So im working with more than 100 thousand samples dota2 dataset which consist of the winner and the "hero" composition from each match. I was trying to build winner of the match prediction model similiar to this [http://jmcauley.ucsd.edu/cse255/projects/fa15/018.pdf]. so the vector input is
Xi= 1 if hero i on radiant side, 0 otherwise.
X(119+i) = 1 if hero i on dire side, 0 otherwise
The vector X consist 238 entri since there are 119 kind of heroes. Each vector represent the composition of the heroes that is played within each match. Each match always consist of exactly 10 heroes (5 radiant side 5 dire side).

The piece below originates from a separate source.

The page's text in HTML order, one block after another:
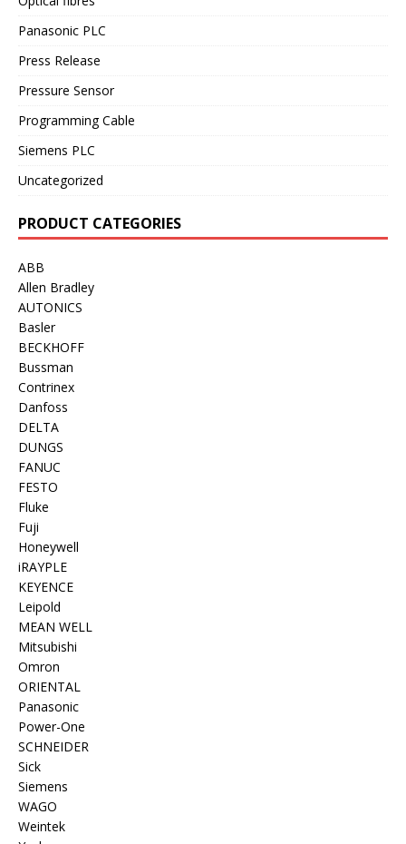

From this set up i would have a binary matrix of 100k times (222 + 1) dimension with row represent how many samples and columns represent features, +1 columns for the label vector (0 and 1, 1 meaning radiant side win)
so if i dot product between two column vector of my matrix, i can get how many times hero i played with hero j on all the samples.
so if i hadamard product between two column vector of my matrix and the result of that we dot product to the vector column label i can get how many times hero i played with hero j and win.
with this i can calculate the total weight of each entri per samples that corresponding to the vector label. i could get very high coorelation between this "new features" to the label vector. but i cant find any references to this problem in statistics textbook on binary data.